The gentleman with A.E.P. said that he'd never known of a switch to another subcontracter that didn't have an increase in rates. Somewhere along the 1, 2 or other amount of year(s) of "locked in rates" the contractor gets their money back or they'd go out of business.

Basically, these contracted companies are just providing services with electrical power that's being provided by A.E.P. anyway, so it makes sense that if A.E.P. is charging $1 for something that the next company isn't going to make any money if they don't charge more than the original price of $1.
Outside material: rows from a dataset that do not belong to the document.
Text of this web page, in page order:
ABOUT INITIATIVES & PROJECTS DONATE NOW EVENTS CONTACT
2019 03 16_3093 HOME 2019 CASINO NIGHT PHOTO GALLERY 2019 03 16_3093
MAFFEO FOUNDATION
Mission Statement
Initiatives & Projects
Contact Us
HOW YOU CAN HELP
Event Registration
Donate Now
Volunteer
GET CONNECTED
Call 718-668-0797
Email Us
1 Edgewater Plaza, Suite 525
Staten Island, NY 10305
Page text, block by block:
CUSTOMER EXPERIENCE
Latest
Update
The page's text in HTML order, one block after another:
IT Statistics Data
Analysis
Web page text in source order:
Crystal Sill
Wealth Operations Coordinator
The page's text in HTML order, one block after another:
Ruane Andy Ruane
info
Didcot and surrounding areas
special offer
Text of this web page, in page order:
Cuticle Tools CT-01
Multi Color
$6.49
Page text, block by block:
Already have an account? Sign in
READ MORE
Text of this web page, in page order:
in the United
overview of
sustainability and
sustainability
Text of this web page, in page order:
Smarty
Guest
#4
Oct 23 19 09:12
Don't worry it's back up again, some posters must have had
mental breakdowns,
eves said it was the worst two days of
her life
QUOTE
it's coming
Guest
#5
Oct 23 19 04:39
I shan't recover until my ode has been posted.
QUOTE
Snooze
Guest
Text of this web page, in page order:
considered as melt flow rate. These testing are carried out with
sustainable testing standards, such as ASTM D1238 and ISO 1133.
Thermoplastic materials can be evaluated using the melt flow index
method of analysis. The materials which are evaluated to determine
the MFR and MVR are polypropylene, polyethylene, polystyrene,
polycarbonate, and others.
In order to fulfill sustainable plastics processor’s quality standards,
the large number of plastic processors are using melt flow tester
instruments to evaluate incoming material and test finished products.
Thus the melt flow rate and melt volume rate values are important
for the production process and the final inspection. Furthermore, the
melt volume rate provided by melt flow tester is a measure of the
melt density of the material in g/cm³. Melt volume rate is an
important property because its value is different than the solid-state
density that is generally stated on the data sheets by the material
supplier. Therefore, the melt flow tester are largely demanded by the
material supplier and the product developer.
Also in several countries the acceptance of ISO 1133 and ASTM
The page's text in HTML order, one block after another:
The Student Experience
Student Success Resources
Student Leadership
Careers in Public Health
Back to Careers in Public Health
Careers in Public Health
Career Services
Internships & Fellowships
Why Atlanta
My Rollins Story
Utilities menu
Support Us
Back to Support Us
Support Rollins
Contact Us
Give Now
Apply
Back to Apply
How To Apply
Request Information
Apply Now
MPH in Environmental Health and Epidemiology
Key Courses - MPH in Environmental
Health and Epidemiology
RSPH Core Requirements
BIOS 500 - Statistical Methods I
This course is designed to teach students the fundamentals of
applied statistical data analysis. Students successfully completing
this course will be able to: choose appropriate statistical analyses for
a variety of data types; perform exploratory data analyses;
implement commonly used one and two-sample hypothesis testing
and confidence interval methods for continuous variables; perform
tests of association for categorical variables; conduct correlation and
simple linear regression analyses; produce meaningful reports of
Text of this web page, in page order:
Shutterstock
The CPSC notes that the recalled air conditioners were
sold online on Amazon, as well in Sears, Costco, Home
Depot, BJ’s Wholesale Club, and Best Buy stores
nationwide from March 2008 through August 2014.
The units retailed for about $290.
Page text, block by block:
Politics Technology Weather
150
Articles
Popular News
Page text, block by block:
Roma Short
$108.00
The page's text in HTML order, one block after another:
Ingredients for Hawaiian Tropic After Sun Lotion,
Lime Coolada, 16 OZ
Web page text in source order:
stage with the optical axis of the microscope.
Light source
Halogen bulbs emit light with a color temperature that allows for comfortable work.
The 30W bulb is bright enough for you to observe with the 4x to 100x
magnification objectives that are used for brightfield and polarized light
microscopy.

I decided to stay with my original supplier, as I've not had any problems with them and the rest of these other money grabbers haven't proved to me that they're not going to slit my throat somewhere down the road. I didn't like the way First Energy was just going to switch my services from A.E.P., unless I filled out their form and mailed it back. Nuts! 

Bowhunter57


----------



## Big Chief201 (Aug 13, 2010)

Buckeye Ron said:


> Big Chief,
> Does the location that you live in within Ohio have any bearing on what you have previously stated? No coal firing plants around where I live.
> Thanks,
> Ron


There's no easy way to answer that. Since we are in a RTO where all the companies "pool" their power the overall prices should increase for everyone. The problem is there are source points and zones that could be affected more if they are being serviced by a plant being retired. For instance central Ohio is in AEP Zone and north eastern Ohio is in FE zone if there's 5 plants closing in the FE zone that will increase the price throughout the RTO but will increase FE Zone more.
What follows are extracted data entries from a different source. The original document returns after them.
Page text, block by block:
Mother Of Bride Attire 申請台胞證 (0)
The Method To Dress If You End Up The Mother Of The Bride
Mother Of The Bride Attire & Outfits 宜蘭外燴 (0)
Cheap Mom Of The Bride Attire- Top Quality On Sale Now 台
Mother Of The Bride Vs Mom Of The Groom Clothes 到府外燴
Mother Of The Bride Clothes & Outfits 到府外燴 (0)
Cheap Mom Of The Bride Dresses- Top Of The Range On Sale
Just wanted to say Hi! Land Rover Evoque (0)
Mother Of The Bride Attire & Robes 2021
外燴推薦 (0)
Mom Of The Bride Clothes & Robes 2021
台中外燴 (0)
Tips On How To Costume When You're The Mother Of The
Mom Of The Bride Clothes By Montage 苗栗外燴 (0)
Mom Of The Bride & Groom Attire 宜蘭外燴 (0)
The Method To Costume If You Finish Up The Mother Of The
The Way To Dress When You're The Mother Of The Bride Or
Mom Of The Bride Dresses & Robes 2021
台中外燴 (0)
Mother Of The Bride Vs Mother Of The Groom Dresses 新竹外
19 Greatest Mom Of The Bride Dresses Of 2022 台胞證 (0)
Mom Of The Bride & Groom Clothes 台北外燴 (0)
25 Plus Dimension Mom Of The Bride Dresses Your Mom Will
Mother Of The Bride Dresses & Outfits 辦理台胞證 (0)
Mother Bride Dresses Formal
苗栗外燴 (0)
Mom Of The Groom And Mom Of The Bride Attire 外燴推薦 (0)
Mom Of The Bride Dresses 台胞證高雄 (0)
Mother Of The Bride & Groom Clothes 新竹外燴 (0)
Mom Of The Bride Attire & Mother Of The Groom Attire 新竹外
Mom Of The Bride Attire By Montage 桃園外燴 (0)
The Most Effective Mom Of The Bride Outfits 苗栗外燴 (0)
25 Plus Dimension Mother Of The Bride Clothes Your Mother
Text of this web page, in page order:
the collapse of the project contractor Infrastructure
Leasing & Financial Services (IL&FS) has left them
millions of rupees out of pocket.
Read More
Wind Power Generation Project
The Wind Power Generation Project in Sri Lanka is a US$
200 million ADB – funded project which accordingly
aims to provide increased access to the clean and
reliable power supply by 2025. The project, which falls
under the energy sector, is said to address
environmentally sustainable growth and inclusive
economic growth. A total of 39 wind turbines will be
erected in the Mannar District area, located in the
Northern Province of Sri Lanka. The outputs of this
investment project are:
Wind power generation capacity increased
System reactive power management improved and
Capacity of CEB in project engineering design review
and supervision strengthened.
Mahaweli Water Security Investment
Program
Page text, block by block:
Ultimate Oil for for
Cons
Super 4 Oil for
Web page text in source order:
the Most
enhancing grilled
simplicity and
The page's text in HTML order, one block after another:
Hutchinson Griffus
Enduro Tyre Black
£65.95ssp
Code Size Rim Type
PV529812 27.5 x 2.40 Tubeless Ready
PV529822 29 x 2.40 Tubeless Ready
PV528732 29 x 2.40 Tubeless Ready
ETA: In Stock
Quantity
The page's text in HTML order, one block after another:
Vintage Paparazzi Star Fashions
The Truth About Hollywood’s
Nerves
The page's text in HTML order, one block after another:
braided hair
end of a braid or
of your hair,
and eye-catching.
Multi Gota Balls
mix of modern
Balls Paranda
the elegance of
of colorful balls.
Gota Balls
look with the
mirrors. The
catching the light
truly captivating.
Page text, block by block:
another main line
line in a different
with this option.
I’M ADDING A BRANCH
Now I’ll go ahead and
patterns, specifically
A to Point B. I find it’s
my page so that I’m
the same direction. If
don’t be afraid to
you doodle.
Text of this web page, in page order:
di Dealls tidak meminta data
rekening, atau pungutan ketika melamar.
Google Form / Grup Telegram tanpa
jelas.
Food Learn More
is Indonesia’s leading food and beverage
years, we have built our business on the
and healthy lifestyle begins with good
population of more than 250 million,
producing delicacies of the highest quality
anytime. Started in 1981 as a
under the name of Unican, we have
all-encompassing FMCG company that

Outdoor Hub mobile, the outdoor information engine


----------



## crappiedude (Mar 12, 2006)

Bowhunter57
My neighbor got a similar letter to yours from 1st Energy. After looking into it farther he found out he would actually save around $250 per year. I don't know all the details but I know the deal wasn't too bad.


----------



## Buckeye Ron (Feb 3, 2005)

crappiedude said:


> Bowhunter57
> My neighbor got a similar letter to yours from 1st Energy. After looking into it farther he found out he would actually save around $250 per year. I don't know all the details but I know the deal wasn't too bad.


In comparing my current rate per kWh, i would have an increase of .0046 per hour. But dont know if there would be an increase that would be higher than that in the next 7 years or not.
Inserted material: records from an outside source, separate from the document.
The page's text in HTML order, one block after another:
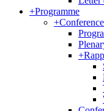
+Programme
+
+
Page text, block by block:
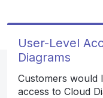
User-Level
Diagrams
Customers would
access to Cloud
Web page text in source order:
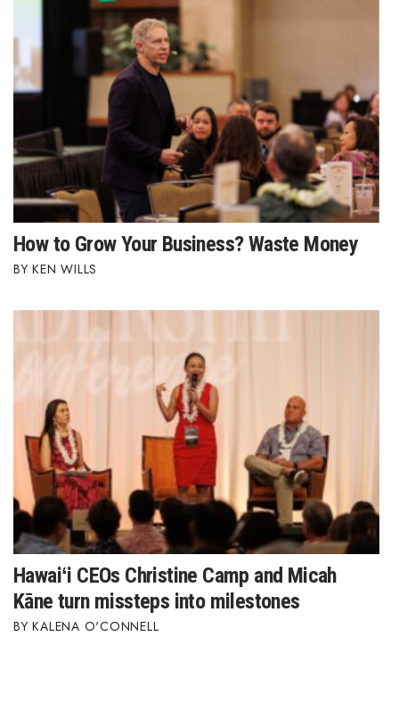
How to Grow Your Business? Waste Money
KEN WILLS
Hawaiʻi CEOs Christine Camp and Micah
Kāne turn missteps into milestones
KALENA O'CONNELL
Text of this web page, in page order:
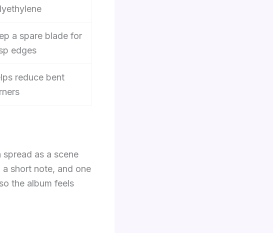
a spare blade for
edges
reduce bent
as a scene
short note, and one
the album feels
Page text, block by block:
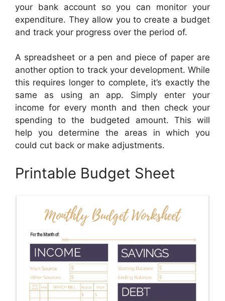
your bank account so you can monitor your
expenditure. They allow you to create a budget
and track your progress over the period of.
A spreadsheet or a pen and piece of paper are
another option to track your development. While
this requires longer to complete, it’s exactly the
same as using an app. Simply enter your
income for every month and then check your
spending to the budgeted amount. This will
help you determine the areas in which you
could cut back or make adjustments.
Printable Budget Sheet
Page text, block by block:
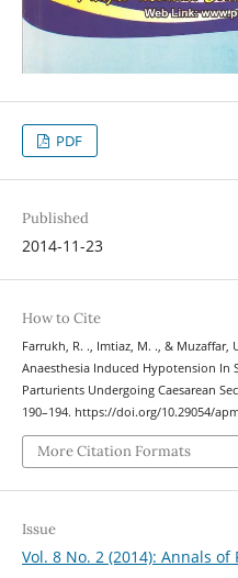
PDF
Published
2014-11-23
How to Cite
Farrukh, R. ., Imtiaz, M. ., & Muzaffar,
Anaesthesia Induced Hypotension In
Parturients Undergoing Caesarean
190–194. https://doi.org/10.29054/
More Citation Formats
Issue
Vol. 8 No. 2 (2014): Annals
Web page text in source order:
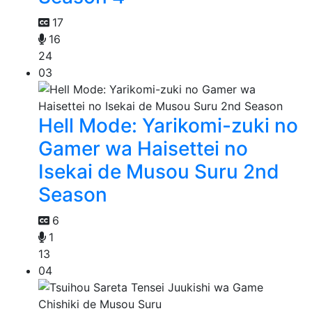
17
16
24
03
Hell Mode: Yarikomi-zuki no
Gamer wa Haisettei no
Isekai de Musou Suru 2nd
Season
6
1
13
04

I did enter their contest today though.

Ron


----------



## Sasamafras (Oct 13, 2011)

I sell energy to commercial users, and what I can tell you is true with anything. Know what you are signing up for, in my opinion there isn't too much of a reason to sign up for a residential program with a large cancellation fee unless you know to keep an eye on it when your contract expires. Right now there are plenty of options to save a decent amount 15-20 percent underneath utility rates. 7 year deal, yikes I would stick to under 3 years and look for a fixed rate well under 6 cents per kwh in aep or first energy territories. Large commercial do see lower rates than residential so what I do is a little different. Like with cable phone Internet when your price expires do something to get on a good new rate, If you just do this there is no way to get ripped off, you cannot be charged more from your utility by switching suppliers and they will still service you as normal as you still pay them for delivery/ customer charges. Only do an offer with utility consolidated billing. Sorry for any errors typed this on my phone.


Outdoor Hub mobile, the outdoor information engine


----------



## slimdaddy45 (Aug 27, 2007)

I keep getting stuff in the mail from First energy ,IGS and AEP RETAIL ENERGY so far Ive stayed with just AEP didnt know whether to change or not I cant UNDERSTAND how these other companies can sell any cheaper than AEP I heard a guy on the radio that switched to First energy and he said he wished he hadnt done it so I dont know which way to go or stay with AEP


----------



## Burks (Jun 22, 2011)

We get these from time to time as well. Never thought about switching, no real plans too.

Just seems "too good to be true".


----------



## iam20fan (Jan 15, 2006)

i switched from Dp+L to border energy.i went from paying 9.8 cents a kwh to 6.2.


----------